The point of my analysis is that a citizen who possesses a Valium tablet should be able to go to the laws of this state, whether the Revised Code of Washington or the Washington Administrative Code, and find whether Valium is a controlled substance. Under the present statutory scheme, even consulting a lawyer would be fruitless because determining whether Valium is a controlled substance cannot be accomplished by going to the written laws of our state or the regulations thereunder. A citizen would need to inquire of his family doctor or pharmacist, not a lawyer, to determine that Valium contains diazepam.

In State v. Dougall, supra, the Supreme Court concluded it is unreasonable to expect an average person to continu*853ally research the Federal Register to determine what drugs are controlled substances. Likewise, it is unreasonable to expect the average person to consult a doctor, pharmacist, or nonlegal reference material to determine what trade names are controlled substances.

Because Mr. Brown was convicted of violating a constitutionally defective statute, I would reverse his conviction and dismiss the charges against him.

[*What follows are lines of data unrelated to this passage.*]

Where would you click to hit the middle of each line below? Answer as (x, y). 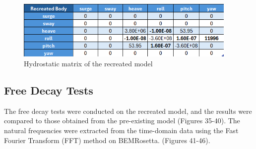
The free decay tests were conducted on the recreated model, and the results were (128, 111)
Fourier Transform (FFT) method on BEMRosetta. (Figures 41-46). (107, 140)
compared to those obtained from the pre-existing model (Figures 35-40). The (122, 121)
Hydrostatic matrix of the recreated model (88, 63)
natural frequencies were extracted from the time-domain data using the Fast (121, 130)
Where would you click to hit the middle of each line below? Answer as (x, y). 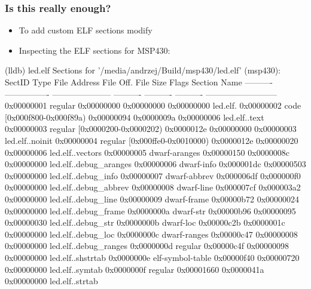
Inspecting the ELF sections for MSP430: (94, 50)
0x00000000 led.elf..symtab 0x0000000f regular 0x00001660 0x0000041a (135, 269)
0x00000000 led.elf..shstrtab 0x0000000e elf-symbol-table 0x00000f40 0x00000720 (152, 257)
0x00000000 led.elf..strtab (51, 281)
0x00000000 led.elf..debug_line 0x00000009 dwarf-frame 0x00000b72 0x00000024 (152, 199)
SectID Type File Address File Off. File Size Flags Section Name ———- (139, 82)
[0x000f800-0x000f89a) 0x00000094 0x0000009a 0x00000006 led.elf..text (135, 117)
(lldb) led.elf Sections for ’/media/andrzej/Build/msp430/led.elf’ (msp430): (143, 70)
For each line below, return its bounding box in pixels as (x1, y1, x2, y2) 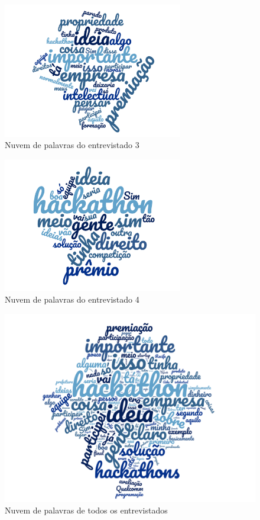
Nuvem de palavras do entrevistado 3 (5, 139, 139, 151)
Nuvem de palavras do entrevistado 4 (5, 293, 139, 305)
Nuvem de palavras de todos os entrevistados (5, 504, 168, 516)
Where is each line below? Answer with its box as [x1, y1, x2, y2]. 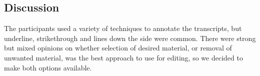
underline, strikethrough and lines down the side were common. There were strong [4, 32, 256, 43]
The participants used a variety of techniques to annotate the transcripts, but [4, 23, 242, 33]
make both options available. [4, 62, 92, 72]
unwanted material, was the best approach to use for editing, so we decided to [4, 52, 243, 62]
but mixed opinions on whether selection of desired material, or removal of [4, 42, 232, 53]
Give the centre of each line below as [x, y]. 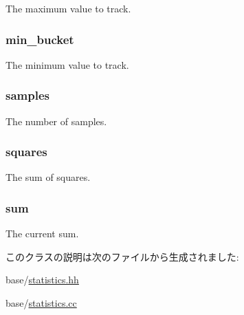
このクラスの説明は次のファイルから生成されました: [122, 256]
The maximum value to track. [68, 8]
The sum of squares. [48, 177]
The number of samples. [56, 121]
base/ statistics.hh [42, 280]
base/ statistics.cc [41, 303]
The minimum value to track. [67, 64]
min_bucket [40, 39]
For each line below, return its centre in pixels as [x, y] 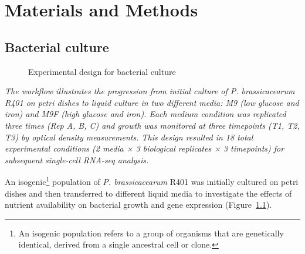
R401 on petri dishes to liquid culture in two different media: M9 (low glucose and [152, 102]
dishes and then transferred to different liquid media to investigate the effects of [148, 193]
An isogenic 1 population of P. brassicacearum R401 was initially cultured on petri [152, 181]
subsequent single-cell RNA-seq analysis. [77, 159]
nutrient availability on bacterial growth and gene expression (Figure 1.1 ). [138, 205]
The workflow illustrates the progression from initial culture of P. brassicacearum [150, 91]
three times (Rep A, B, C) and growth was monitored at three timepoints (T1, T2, [152, 125]
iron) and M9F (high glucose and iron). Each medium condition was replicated [145, 114]
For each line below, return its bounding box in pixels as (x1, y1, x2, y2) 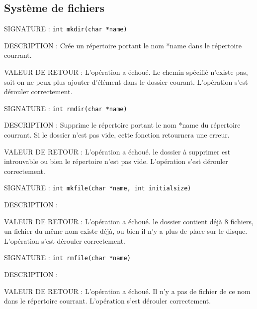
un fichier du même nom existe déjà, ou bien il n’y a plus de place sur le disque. (4, 226, 248, 236)
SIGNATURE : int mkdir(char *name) (4, 23, 127, 34)
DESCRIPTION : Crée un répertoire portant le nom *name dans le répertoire (4, 40, 242, 50)
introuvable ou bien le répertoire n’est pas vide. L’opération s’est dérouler (4, 156, 228, 166)
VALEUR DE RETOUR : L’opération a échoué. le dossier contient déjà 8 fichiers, (4, 216, 254, 226)
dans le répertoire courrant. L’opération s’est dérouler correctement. (4, 296, 211, 306)
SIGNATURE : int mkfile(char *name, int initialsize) (4, 182, 191, 193)
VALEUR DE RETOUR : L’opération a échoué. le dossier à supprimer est (4, 146, 231, 156)
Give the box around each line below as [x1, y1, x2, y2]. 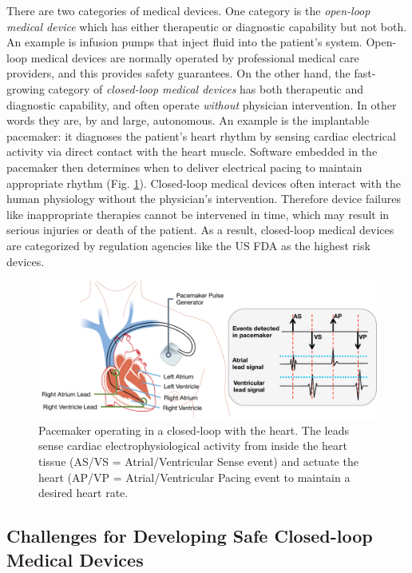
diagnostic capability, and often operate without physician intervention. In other [6, 96, 397, 113]
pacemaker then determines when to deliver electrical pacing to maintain [6, 158, 362, 175]
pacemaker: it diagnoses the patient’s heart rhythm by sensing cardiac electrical [6, 127, 396, 144]
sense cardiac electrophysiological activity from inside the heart [38, 437, 348, 454]
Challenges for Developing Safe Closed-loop [6, 523, 373, 548]
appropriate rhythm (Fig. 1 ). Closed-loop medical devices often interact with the [6, 174, 402, 191]
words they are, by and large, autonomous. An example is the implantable [6, 112, 370, 129]
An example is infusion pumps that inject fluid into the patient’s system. [6, 34, 362, 50]
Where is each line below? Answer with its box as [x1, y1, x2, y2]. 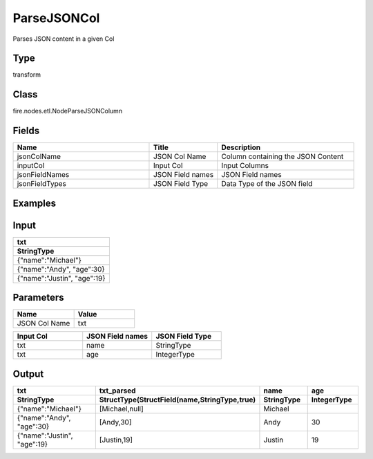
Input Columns [221, 161, 269, 171]
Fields [12, 125, 40, 137]
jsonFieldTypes [17, 179, 67, 189]
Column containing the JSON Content [221, 152, 344, 162]
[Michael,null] [99, 404, 144, 413]
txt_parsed [99, 386, 136, 395]
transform [12, 71, 41, 79]
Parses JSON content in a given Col [12, 35, 115, 43]
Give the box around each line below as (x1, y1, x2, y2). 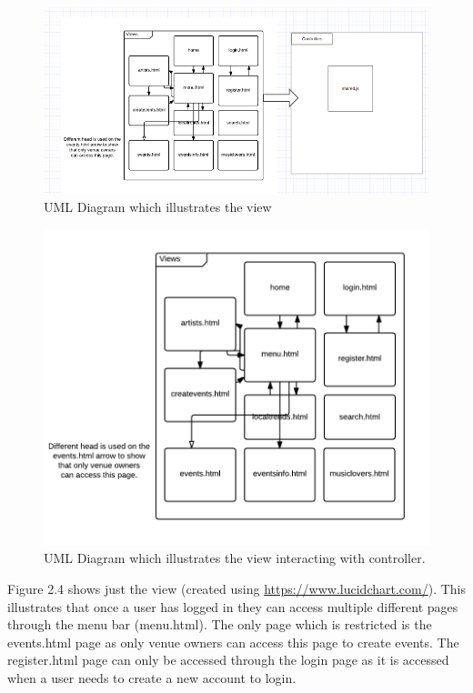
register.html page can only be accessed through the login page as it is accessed (7, 650, 449, 669)
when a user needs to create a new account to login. (7, 668, 297, 687)
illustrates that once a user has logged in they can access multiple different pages (7, 597, 458, 616)
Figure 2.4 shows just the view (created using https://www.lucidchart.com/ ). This (7, 578, 467, 598)
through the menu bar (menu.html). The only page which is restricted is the (7, 615, 432, 634)
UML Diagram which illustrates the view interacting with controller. (44, 548, 426, 567)
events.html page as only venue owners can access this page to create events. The (7, 632, 459, 651)
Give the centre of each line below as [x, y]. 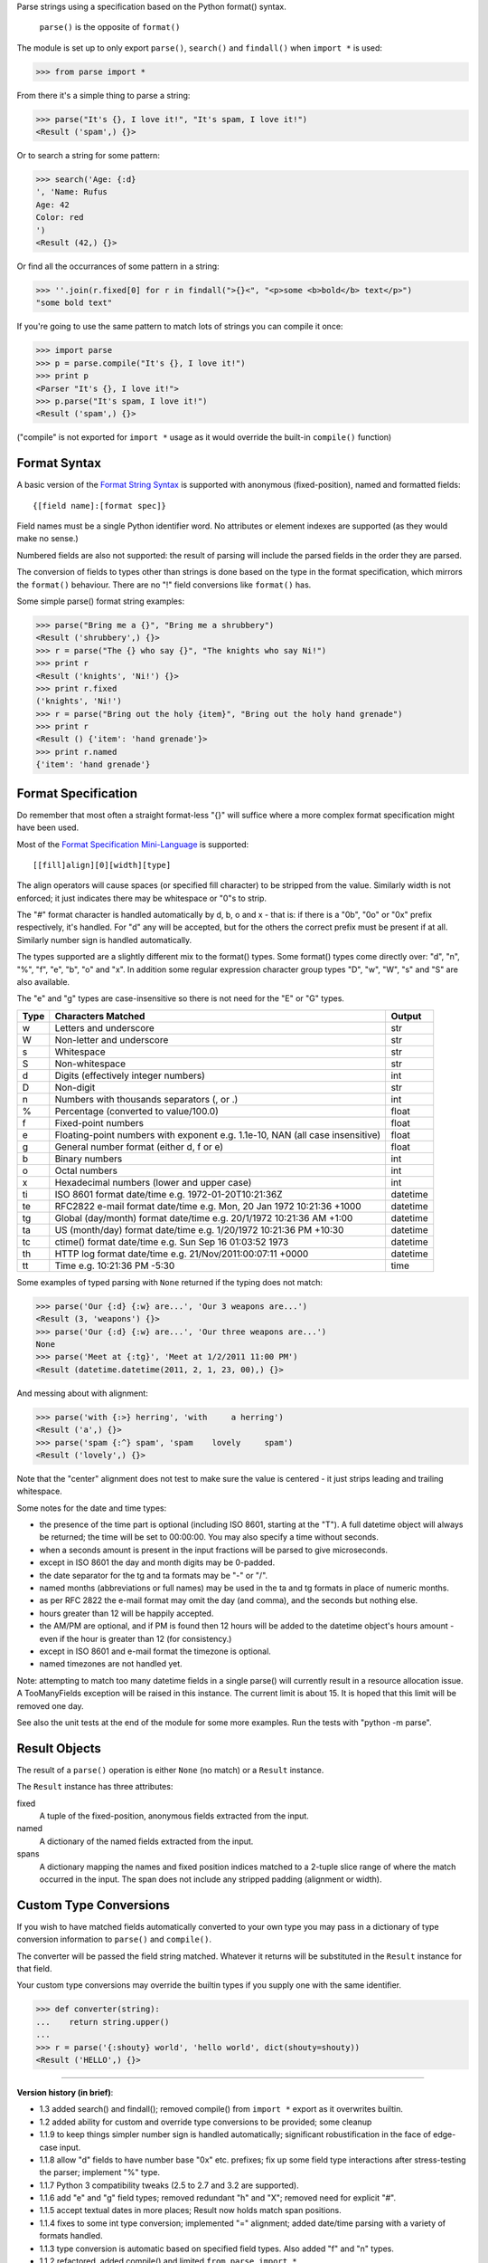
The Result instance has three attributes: [95, 1787]
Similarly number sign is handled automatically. [104, 940]
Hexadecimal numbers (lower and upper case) [153, 1182]
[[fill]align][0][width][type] [102, 865]
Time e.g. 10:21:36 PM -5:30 [115, 1265]
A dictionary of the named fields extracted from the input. [146, 1841]
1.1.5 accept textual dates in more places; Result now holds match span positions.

Reconsideration denied February 25, 1983.

Review denied by Supreme Court April 18, 1983.

Mr. Brown challenged the constitutionality of the controlled substances act in an April 1, 1981, pretrial motion. He alleged the ordinary person of common understanding is not served with notice of what conduct is proscribed by the statute. Under the controlling case law at that time, that allegation was sufficient to establish standing. State v. Zuanich, 92 Wn.2d 61, 63, 593 P.2d 1314 (1979). Under Zuanich, a defendant has standing to challenge a statute as vague regardless of his personal conduct. See Coates v. Cincinnati, 402 U.S. 611, 29 L. Ed. 2d 214, 91 S. Ct. 1686 (1971); Void-for-Vagueness—Judicial Response to Allegedly Vague Statutes—State v. Zuanich, 92 Wn.2d 61, 593 P.2d 1314 (1979), 56 Wash. L. Rev. 131 (1980). The Zuanich rule was in effect during Mr. Brown's trial, the filing of his notice of appeal, and his appellate argument before this court on September 13, 1982.

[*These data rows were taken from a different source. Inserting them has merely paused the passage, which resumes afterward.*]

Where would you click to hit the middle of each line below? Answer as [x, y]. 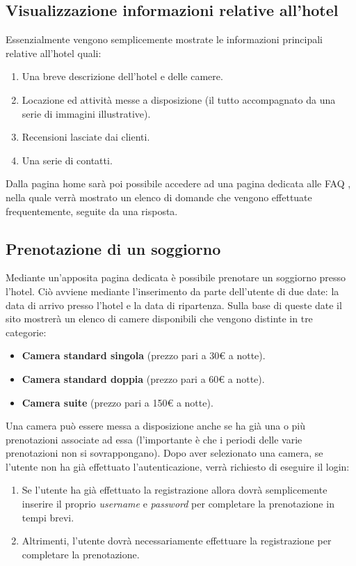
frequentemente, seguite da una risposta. [92, 211]
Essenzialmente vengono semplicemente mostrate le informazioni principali [164, 39]
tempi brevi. [48, 517]
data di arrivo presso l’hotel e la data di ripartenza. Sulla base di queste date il [174, 305]
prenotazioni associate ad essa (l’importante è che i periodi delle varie [154, 439]
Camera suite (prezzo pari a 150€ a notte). [118, 402]
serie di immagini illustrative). [86, 113]
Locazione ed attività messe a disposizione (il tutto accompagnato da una [179, 99]
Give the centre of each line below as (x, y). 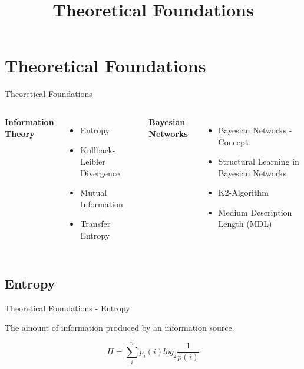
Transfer (95, 224)
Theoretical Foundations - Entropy (67, 308)
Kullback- (98, 150)
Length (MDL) (245, 224)
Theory (20, 133)
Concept (233, 141)
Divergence (100, 172)
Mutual (94, 192)
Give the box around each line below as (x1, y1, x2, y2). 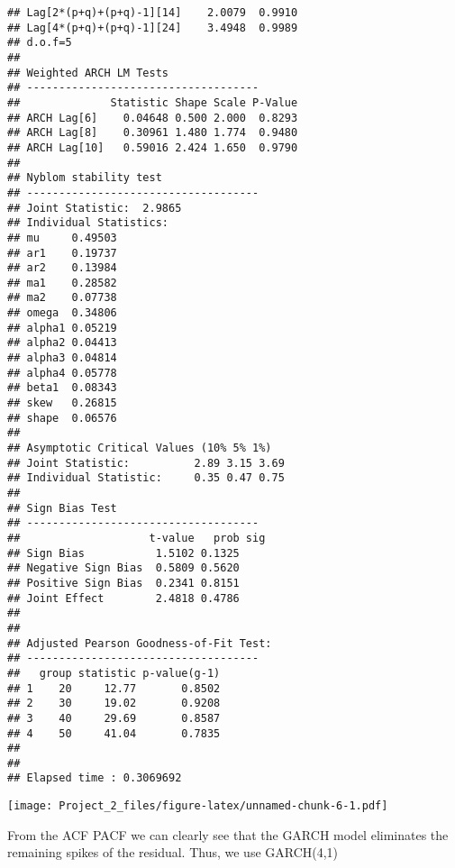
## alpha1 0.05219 (7, 321, 117, 334)
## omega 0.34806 (7, 306, 117, 320)
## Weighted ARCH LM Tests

On November 10, 1982, our Supreme Court changed the standing rules in State v. Sherman, 98 Wn.2d 53, 653 P.2d 612 (1982). Under Sherman, a defendant seeking to challenge a statute as void for vagueness must claim the statute is vague as to his own conduct. Relying on Sherman, the majority states Mr. Brown lacks standing. I do not agree. The issues raised by Mr. Brown should be evaluated by the rules in effect at the time of his trial. To retroactively apply Sherman would only penalize Mr. Brown because of the length of the appellate process.

Percodan is manufactured by Endo, Inc., and contains oxycodone hydrochloride. Librium is manufactured by Roche Products, Inc., and contains chlordiazepoxide. Valium is manufactured by Roche Products, Inc., and contains diazepam. Seconal is manufactured by Eli Lilly & Co. and contains secobarbital sodium. Physicians' Desk Reference (36th ed. 1982).